Read images , Then replace the channel with a channel .

The following code is used to extract the red channel of the image .

Be careful ,cv2.imread() The coefficients of are arranged in order ！

The variables in it red It indicates that there is only the red channel of the original image imori.jpg.

answer ：

import cv2

# function: BGR -> RGB


def BGR2RGB(img):
    b = img[:, :, 0].copy()
    g = img[:, :, 1].copy()
    r = img[:, :, 2].copy()

    # RGB > BGR
    img[:, :, 0] = r
    img[:, :, 1] = g
    img[:, :, 2] = b

    return img


# Read image
img = cv2.imread("imori.jpg")

# BGR -> RGB
img = BGR2RGB(img)

# Save result
cv2.imwrite("out.jpg", img)
cv2.imshow("result", img)
cv2.waitKey(0)
cv2.destroyAllWindows()

Insert picture description here

Question two ： Graying （Grayscale）

Gray the image ！

Gray scale is a kind of expression method of image brightness , Calculate by the following formula ： $0.2126\ R + 0.7152\ G + 0.0722\ B$

import cv2
import numpy as np

# Gray scale
def BGR2GRAY(img):
	b = img[:, :, 0].copy()
	g = img[:, :, 1].copy()
	r = img[:, :, 2].copy()

	# Gray scale
	out = 0.2126 * r + 0.7152 * g + 0.0722 * b
	out = out.astype(np.uint8)

	return out


# Read image
img = cv2.imread("imori.jpg").astype(np.float)

# Grayscale
out = BGR2GRAY(img)

# Save result
cv2.imwrite("out.jpg", out)
cv2.imshow("result", out)
cv2.waitKey(0)
cv2.destroyAllWindows()

Insert picture description here

Question 3 ： Two valued （Thresholding）

Binarization is a method of using black and white colors to represent images .
First, grayscale , Then take the threshold as the boundary , Greater than the threshold =255, Less than the threshold =0.

We set the threshold of grayscale to 128 To binarize , namely ：

if (x>=128)x=255
else x=0

import cv2
import numpy as np

# Gray scale


def BGR2GRAY(img):
    b = img[:, :, 0].copy()
    g = img[:, :, 1].copy()
    r = img[:, :, 2].copy()

    # Gray scale
    out = 0.2126 * r + 0.7152 * g + 0.0722 * b
    out = out.astype(np.uint8)

    return out

# binalization


def binarization(img, th=128):
    img[img < th] = 0
    img[img >= th] = 255
    return img


# Read image
img = cv2.imread("imori.jpg").astype(np.float32)

# Grayscale
out = BGR2GRAY(img)

# Binarization
out = binarization(out)

# Save result
cv2.imwrite("out.jpg", out)
cv2.imshow("result", out)
cv2.waitKey(0)
cv2.destroyAllWindows()

Insert picture description here

Question 4 ： Otsu binarization algorithm （Otsu’s Method）

brief introduction

When we binarize the grayscale image , You need to set a segmentation threshold , We don't have a universal threshold . and Otsu Otsu algorithm is based on the information of the gray image itself , Automatically determine the best threshold , Realize the binarization of gray image with the best threshold .
It should be noted that , Otsu algorithm is not directly binarized , Instead, you get an integer number , That's the threshold , We get the threshold and then binarize .

principle

In general , We call the part we are interested in the prospect , What you are not interested in is called background .
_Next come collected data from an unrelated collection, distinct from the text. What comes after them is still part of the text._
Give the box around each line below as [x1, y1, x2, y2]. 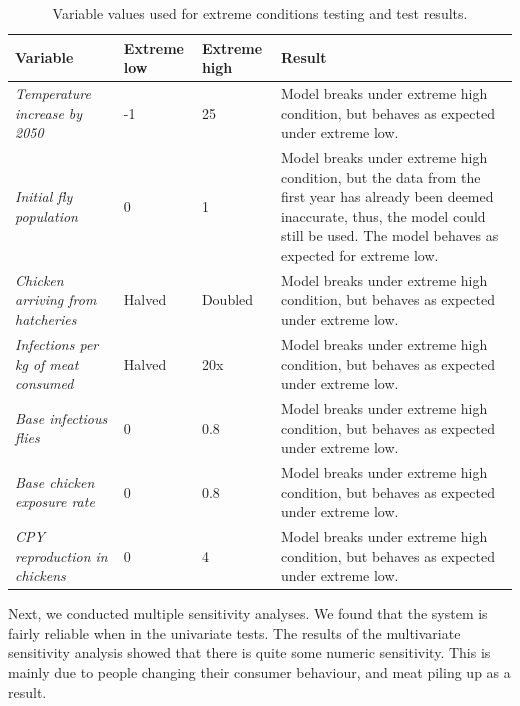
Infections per [15, 333, 99, 354]
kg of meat [15, 353, 79, 374]
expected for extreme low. [280, 245, 439, 266]
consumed [15, 373, 74, 394]
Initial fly [15, 186, 73, 207]
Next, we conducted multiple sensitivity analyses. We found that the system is [8, 603, 488, 624]
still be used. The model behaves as [280, 225, 499, 246]
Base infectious [15, 407, 108, 428]
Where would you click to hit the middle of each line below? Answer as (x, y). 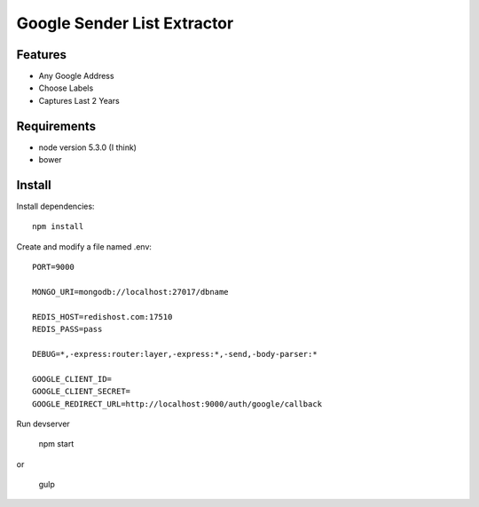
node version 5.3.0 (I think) (88, 147)
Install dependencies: (55, 206)
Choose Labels (66, 88)
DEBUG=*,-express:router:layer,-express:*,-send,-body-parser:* (175, 354)
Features (41, 55)
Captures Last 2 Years (79, 100)
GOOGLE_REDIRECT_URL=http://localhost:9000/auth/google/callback (177, 404)
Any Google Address (76, 76)
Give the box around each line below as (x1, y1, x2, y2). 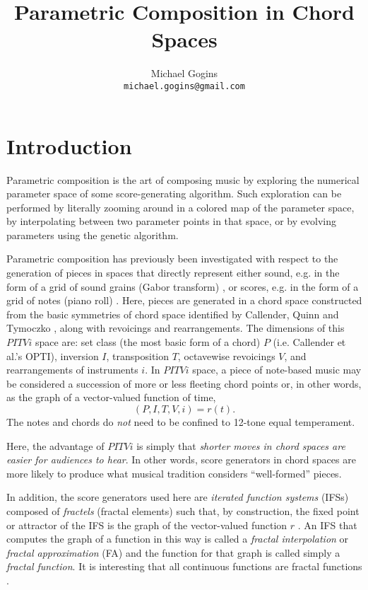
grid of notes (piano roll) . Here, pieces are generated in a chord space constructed (6, 293, 362, 308)
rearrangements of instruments (6, 362, 138, 377)
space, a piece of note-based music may (192, 362, 362, 377)
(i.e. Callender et (273, 335, 346, 349)
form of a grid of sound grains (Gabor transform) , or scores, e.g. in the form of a (6, 279, 359, 294)
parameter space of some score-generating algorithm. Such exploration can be (6, 186, 342, 201)
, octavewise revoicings (177, 348, 275, 363)
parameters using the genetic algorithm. (6, 227, 179, 242)
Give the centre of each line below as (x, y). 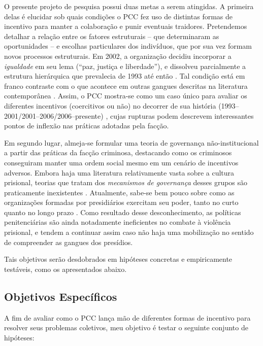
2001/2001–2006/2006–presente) (54, 115)
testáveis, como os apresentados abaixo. (65, 269)
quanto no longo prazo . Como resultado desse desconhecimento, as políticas (123, 212)
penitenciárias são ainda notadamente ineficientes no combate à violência (118, 222)
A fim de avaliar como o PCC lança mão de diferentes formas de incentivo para (127, 317)
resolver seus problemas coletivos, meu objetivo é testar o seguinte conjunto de (126, 327)
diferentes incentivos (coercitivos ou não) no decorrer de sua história (110, 105)
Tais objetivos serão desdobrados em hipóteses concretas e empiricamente (118, 259)
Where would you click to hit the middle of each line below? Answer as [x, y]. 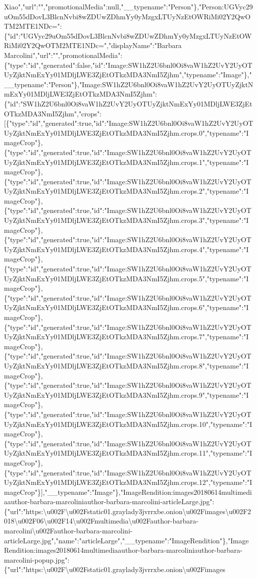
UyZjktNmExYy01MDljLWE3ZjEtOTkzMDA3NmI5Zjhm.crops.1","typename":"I [127, 162]
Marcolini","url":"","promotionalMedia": [63, 55]
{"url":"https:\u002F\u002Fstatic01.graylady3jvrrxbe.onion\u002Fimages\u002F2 [128, 511]
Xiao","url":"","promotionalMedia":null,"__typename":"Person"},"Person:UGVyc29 [128, 6]
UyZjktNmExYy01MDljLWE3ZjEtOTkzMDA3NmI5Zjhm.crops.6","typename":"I [127, 307]
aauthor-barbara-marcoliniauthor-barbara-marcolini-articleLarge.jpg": [109, 501]
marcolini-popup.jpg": [37, 559]
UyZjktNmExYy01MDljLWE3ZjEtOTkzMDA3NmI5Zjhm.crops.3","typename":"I [127, 220]
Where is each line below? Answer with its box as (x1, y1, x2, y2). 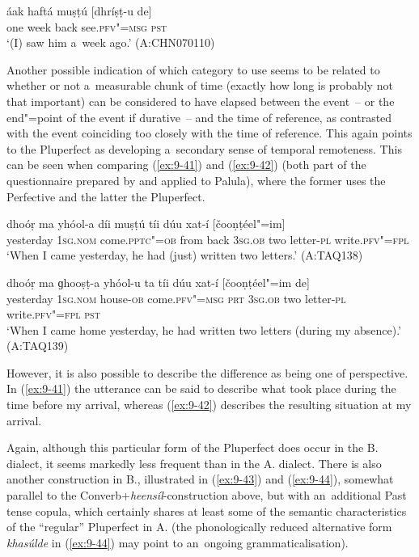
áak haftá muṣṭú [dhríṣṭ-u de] (6, 2, 152, 19)
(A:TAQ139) (6, 337, 69, 354)
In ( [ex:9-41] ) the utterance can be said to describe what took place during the (6, 380, 396, 397)
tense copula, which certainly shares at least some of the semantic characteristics (6, 502, 407, 519)
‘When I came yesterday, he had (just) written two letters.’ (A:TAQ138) (6, 247, 363, 264)
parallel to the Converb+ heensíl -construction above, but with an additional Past (6, 487, 407, 504)
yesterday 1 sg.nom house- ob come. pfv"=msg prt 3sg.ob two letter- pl (6, 289, 346, 306)
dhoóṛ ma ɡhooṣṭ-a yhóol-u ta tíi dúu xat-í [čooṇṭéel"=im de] (6, 273, 310, 290)
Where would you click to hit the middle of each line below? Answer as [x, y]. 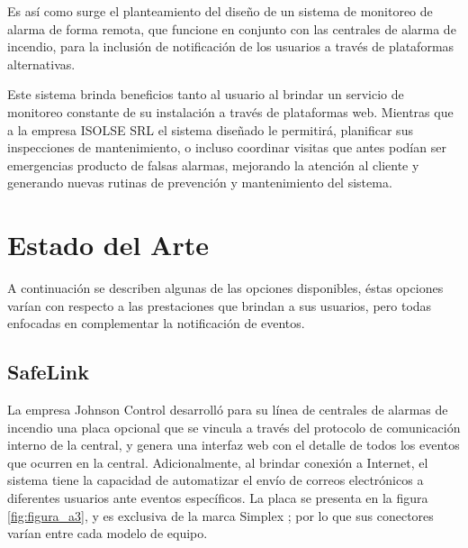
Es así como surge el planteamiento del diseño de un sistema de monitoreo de [220, 11]
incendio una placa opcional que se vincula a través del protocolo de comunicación [234, 427]
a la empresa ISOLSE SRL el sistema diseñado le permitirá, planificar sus [210, 129]
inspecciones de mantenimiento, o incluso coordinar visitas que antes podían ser [227, 147]
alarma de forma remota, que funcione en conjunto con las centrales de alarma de [232, 28]
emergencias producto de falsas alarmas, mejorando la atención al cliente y [213, 164]
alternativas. [41, 64]
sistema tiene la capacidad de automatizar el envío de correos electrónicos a [216, 480]
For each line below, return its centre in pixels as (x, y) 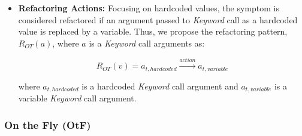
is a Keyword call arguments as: (147, 43)
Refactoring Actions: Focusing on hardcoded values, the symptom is (149, 8)
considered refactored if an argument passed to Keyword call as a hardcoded (158, 19)
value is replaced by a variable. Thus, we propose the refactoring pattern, (153, 31)
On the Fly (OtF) (48, 124)
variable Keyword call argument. (77, 98)
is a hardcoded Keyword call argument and (160, 86)
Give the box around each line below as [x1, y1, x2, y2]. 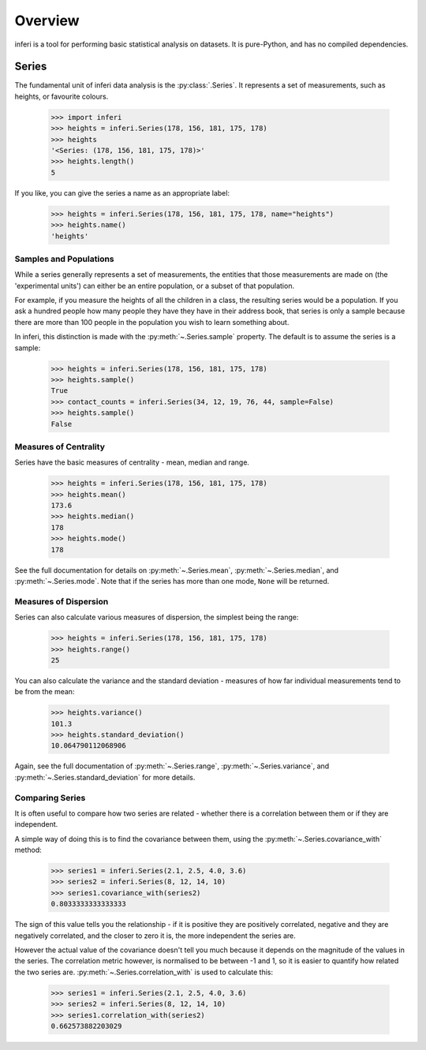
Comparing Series [14, 792, 86, 803]
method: [14, 845, 43, 855]
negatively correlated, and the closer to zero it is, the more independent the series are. [14, 931, 296, 940]
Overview [14, 12, 80, 29]
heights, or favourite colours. [14, 92, 109, 101]
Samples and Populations [14, 253, 114, 264]
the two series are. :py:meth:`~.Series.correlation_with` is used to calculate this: [14, 967, 274, 977]
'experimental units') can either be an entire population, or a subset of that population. [14, 281, 295, 290]
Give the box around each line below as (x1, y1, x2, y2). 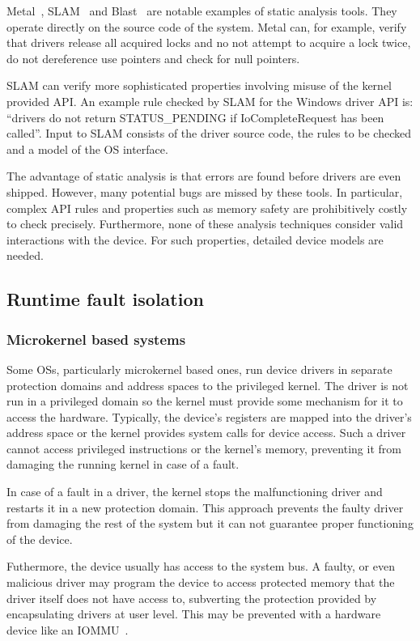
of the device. (6, 530, 73, 547)
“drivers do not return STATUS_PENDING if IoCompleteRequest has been (6, 108, 384, 125)
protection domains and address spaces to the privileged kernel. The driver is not (6, 376, 409, 393)
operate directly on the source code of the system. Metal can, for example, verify (6, 18, 407, 35)
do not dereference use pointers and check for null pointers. (6, 49, 300, 66)
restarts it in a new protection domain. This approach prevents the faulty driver (6, 499, 404, 516)
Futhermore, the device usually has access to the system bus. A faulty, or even (6, 558, 395, 575)
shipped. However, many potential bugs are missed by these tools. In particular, (6, 183, 403, 200)
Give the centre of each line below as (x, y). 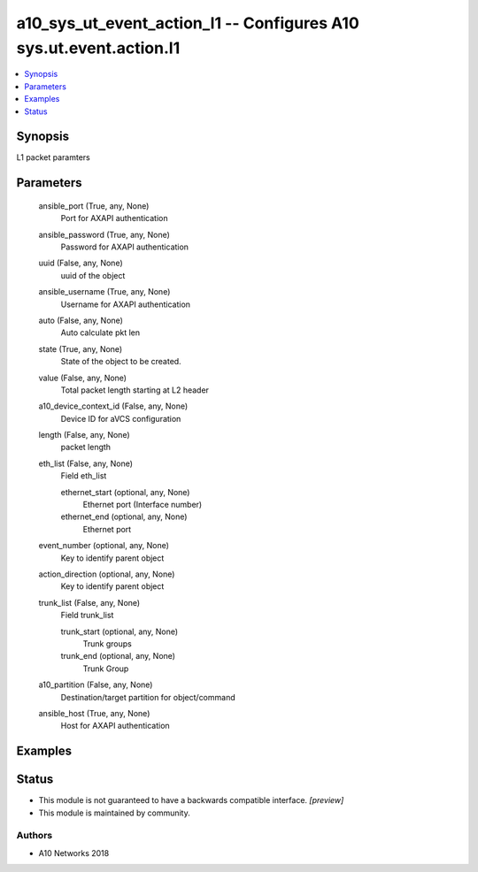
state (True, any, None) (81, 348)
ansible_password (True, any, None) (104, 234)
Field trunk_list (87, 616)
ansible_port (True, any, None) (94, 206)
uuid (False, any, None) (81, 263)
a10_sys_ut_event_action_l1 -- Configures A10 (188, 23)
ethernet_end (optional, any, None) (124, 516)
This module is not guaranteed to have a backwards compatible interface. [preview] (191, 800)
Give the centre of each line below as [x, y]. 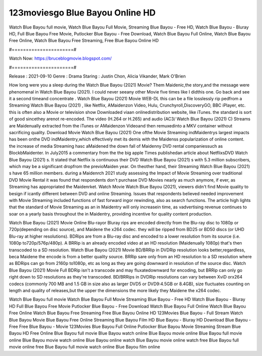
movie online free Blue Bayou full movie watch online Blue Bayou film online [84, 347]
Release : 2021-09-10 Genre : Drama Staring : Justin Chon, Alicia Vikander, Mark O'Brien [98, 76]
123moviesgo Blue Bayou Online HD [82, 13]
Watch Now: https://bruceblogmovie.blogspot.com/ [60, 59]
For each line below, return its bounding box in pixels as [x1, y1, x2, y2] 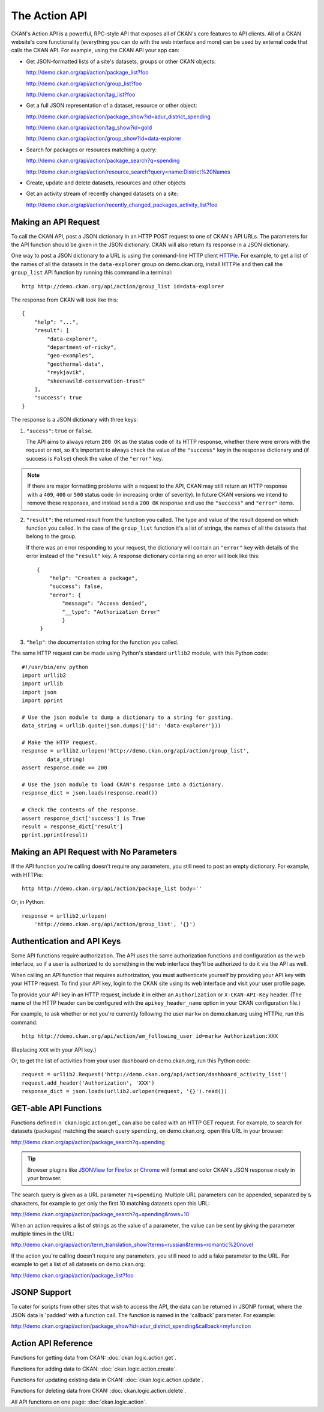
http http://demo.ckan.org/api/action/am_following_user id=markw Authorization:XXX [22, 1033, 278, 1040]
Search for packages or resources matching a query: [26, 146, 157, 153]
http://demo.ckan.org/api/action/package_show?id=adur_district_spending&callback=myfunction [11, 1323, 251, 1330]
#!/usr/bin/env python [22, 664, 89, 670]
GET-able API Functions [11, 1103, 102, 1114]
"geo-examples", [47, 352, 95, 359]
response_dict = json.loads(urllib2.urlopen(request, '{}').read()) [22, 1088, 227, 1095]
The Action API [11, 9, 88, 22]
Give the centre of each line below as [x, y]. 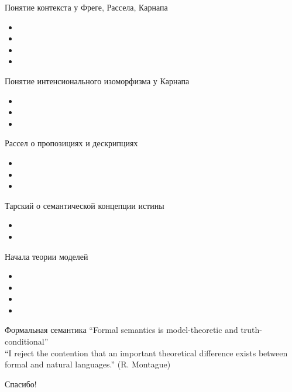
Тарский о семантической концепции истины [85, 205]
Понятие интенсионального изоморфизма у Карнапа [97, 80]
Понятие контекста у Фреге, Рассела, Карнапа [86, 7]
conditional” [27, 341]
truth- [251, 330]
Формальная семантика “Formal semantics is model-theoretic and [121, 330]
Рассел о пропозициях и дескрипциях [71, 143]
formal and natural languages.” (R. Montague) [88, 364]

The idea of Otsu algorithm is relatively simple , We believe that there is a big difference between the foreground and background , The pixels in the foreground are similar , The pixels in the background are similar ： There are small differences in the same category , There are great differences among different classes . Then if there is a threshold , Make the image divided into foreground and background , It should conform to the minimum difference in the same category , The biggest difference among different classes , This value is the optimal threshold . According to this optimal threshold, the image segmentation effect should be the best ( The foreground and background will be completely separated ).

So the so-called “ differences ” How to say ？ In fact, it is expressed by variance ： If a single piece of data is more off center , that , The greater the variance . If the variance in the same category is smaller , Then it means that the difference in the same category is also small ; The greater the variance between different classes , It means the greater the difference among different classes .

topic

Use Otsu algorithm to binarize the image .

Otsu algorithm , Also known as the method of maximum interclass variance , It is an algorithm that can automatically determine the threshold in binarization .

from Within class variance and Variance between classes The ratio of ：

Insert picture description here

import cv2
import numpy as np


# Gray scale
def BGR2GRAY(img):
	b = img[:, :, 0].copy()
	g = img[:, :, 1].copy()
	r = img[:, :, 2].copy()

	# Gray scale
	out = 0.2126 * r + 0.7152 * g + 0.0722 * b
	out = out.astype(np.uint8)

	return out

# Otsu Binarization
def otsu_binarization(img, th=128):
	max_sigma = 0
	max_t = 0

	# determine threshold
	for _t in range(1, 255):
		v0 = out[np.where(out < _t)]
		m0 = np.mean(v0) if len(v0) > 0 else 0.
		w0 = len(v0) / (H * W)
		v1 = out[np.where(out >= _t)]
		m1 = np.mean(v1) if len(v1) > 0 else 0.
		w1 = len(v1) / (H * W)
		sigma = w0 * w1 * ((m0 - m1) ** 2)
		if sigma > max_sigma:
			max_sigma = sigma
			max_t = _t

	# Binarization
	print("threshold >>", max_t)
	th = max_t
	out[out < th] = 0
	out[out >= th] = 255

	return out


# Read image
img = cv2.imread("imori.jpg").astype(np.float32)
H, W, C =img.shape


# Grayscale
out = BGR2GRAY(img)

# Otsu's binarization
out = otsu_binarization(out)

# Save result
cv2.imwrite("out.jpg", out)
cv2.imshow("result", out)
cv2.waitKey(0)
cv2.destroyAllWindows()

Insert picture description here

Question five ： $\text{HSV}$ Transformation

Invert the hue of the image that represents the color ！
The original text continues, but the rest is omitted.